Daha da önemlisi Hamilcar, ilk zaferlerinden sonra, Kartaca’yı yeni deniz aşırı sınırlarla genişleterek Iberia (İspanya)’ya bağlamayı başardı. Askeri seferler konusundaki dinamik girişimleriyle tanınan Hamilcar, – bir olay ile İtalya Anakarası’nın güney kısmına yıldırım etkisi yarattı.

Aslında, bu içsel tutum ve planlama çabukluğu, diğer üyelere Hamilcar’a Sami dilinde “şimşek çakması” anlamına gelen baraq (ya da Barca)  lakabını takmalarına ilham veren şeydi.

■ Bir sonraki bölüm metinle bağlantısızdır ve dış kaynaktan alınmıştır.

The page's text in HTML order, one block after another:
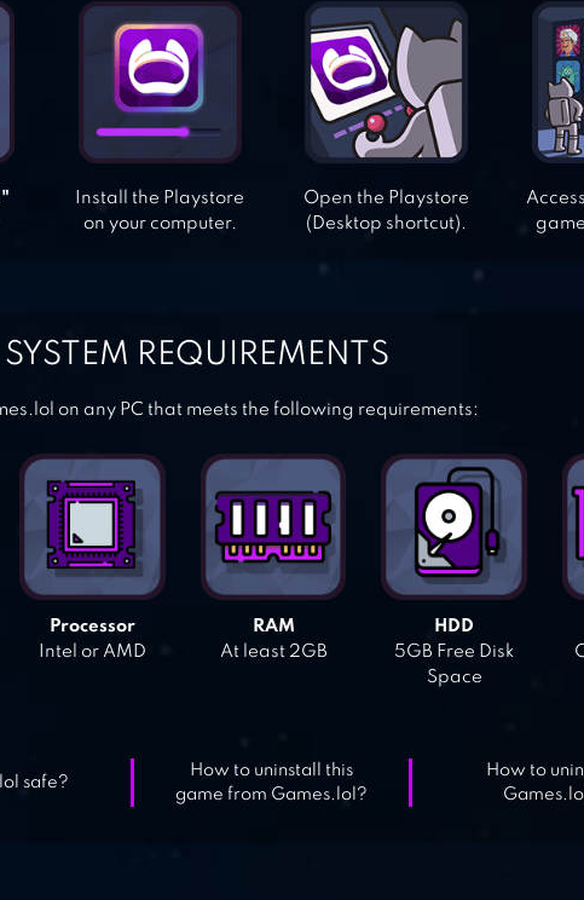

Hannibal ise babasının mirasını sadece lakabıyla değil yaptıklarıyla da devam ettirdi. 2. yy.’da yaşamış bir Roma tarihçisi Annaues Florus, “Tarihlerin Özü” adlı çalışmasında büyük Hannibal Barca ve ordusunu yıldırımla özdeşleştirmiştir.

Hesaplanmış Bir Cesaret Gösterisi

Hannibal’in M.Ö. 218’de Alpleri aşması, çoğunluk tarafından büyük çapta taarruz yapmaya eşdeğer görülen bu askeri eylem, çok iyi planlanmış olmasına rağmen içerdiği risklerle Hannibal’a özgü bir girişimdi. Özetle, bu geçiş sadece Romalılarda psikolojik olarak “şok ve korku” etkisi yaratmak amacıyla gerçekleştirilmedi.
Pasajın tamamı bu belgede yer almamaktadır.